# Almost embarrassed to admit this



## TheCream (Mar 19, 2009)

But this is my first Ohio River fish on the fly. Ever. And since it was a cruddy morning, it is my only fish ever on the fly in the Ohio River.










I live within an easy drive of the Ohio, I just never fish it. Almost literally. Earlier this summer my buddy and I went out on his bass boat and we both got skunked, that was my first time fly fishing the Ohio. Yesterday, from shore (obviously), I had tons of whiffs, rolls, and short strikes from skipjack until this one finally screwed up and got the hook.


----------



## justinharrell (Sep 18, 2012)

Nothing to be ashamed of! Welcome to your new addiction, nothing like catching a fish on the fly.


----------



## Salmonid (Apr 14, 2004)

skippies or sometimes called freshwater tarpon, are a blast on the fly, just gotta keep a tight line on them and youll learn quickly to use the rod to keep them in the water and not jumping, a perfect technical catch there my friend!! and a decent sized one to boot. usually where skips are, there are whites, hybrids and the occasional striper around. doll jigs do better then clouser style flys for some reason, white with pink heads are a favorite and be sure to tie with marabou vs bucktail.


----------



## TheCream (Mar 19, 2009)

justinharrell said:


> Nothing to be ashamed of! Welcome to your new addiction, nothing like catching a fish on the fly.
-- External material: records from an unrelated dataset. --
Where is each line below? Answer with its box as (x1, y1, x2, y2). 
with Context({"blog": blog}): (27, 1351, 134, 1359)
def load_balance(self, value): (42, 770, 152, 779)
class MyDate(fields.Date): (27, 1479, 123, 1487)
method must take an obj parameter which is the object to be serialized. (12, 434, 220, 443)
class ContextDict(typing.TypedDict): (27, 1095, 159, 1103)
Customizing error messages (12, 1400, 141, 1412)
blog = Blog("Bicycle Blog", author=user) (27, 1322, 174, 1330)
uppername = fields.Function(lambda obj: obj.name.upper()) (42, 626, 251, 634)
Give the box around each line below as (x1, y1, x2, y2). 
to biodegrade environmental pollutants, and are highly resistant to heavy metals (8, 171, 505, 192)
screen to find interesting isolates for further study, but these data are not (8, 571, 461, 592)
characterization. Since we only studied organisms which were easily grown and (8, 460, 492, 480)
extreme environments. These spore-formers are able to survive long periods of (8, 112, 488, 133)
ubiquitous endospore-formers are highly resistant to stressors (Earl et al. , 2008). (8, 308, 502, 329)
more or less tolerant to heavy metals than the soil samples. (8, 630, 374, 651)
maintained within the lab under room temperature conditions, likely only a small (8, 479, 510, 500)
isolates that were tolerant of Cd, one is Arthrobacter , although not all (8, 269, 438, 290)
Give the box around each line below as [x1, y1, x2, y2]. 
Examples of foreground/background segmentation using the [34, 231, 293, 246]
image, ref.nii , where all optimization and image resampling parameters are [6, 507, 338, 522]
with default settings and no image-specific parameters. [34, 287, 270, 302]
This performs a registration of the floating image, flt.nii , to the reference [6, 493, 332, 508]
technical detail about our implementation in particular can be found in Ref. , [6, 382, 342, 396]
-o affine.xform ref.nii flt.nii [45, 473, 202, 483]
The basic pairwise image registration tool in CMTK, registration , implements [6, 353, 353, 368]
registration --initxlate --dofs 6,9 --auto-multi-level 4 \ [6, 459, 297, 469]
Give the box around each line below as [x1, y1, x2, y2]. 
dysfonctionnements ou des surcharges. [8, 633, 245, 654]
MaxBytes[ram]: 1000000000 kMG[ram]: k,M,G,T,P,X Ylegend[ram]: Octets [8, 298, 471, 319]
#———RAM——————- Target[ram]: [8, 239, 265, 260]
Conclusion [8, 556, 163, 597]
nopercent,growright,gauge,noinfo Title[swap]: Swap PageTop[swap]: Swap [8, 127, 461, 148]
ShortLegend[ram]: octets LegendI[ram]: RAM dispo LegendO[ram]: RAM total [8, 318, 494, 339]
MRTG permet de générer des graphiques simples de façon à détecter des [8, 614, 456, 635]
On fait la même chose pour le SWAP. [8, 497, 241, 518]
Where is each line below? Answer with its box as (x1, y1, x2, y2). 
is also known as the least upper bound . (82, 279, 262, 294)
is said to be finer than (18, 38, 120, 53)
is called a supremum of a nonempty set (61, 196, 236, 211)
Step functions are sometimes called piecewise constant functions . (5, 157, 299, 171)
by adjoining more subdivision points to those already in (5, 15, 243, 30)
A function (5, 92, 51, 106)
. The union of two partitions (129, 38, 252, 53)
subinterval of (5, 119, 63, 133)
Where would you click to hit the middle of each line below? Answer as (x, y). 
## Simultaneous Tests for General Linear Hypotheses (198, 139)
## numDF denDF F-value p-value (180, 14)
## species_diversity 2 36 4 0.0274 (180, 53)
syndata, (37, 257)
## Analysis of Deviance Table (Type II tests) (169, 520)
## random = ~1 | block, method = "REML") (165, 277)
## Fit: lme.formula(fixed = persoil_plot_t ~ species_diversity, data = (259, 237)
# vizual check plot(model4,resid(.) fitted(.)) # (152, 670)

I think you misinterpreted. Not first fish on the fly...first on the fly in the Ohio River.


----------



## FL-boy (Feb 12, 2013)

Haha! Yeah Cream has caught plenty, and ties some of the best flies I've ever seen. I just don't have the patience for that stacked hair stuff man.


----------



## bobcatbasser (Sep 20, 2014)

Nice fish Cream. Did it at least put up a fight on the one wt or did you whip him with a heavier rod?


----------



## TheCream (Mar 19, 2009)

bobcatbasser said:


> Nice fish Cream. Did it at least put up a fight on the one wt or did you whip him with a heavier rod?


7wt. It didn't seem fair.


----------



## justinharrell (Sep 18, 2012)

TheCream said:


> I think you misinterpreted. Not first fish on the fly...first on the fly in the Ohio River.


Must have needed another afternoon coffee... sorry about that!


----------



## justinharrell (Sep 18, 2012)

FL-boy said:


> Haha! Yeah Cream has caught plenty, and ties some of the best flies I've ever seen. I just don't have the patience for that stacked hair stuff man.


Yeah, I was admiring his work in this thread http://www.ohiogamefishing.com/threads/most-memorable-summer-fish-on-the-fly.288609/#post-2086237. Beautiful stuff!


----------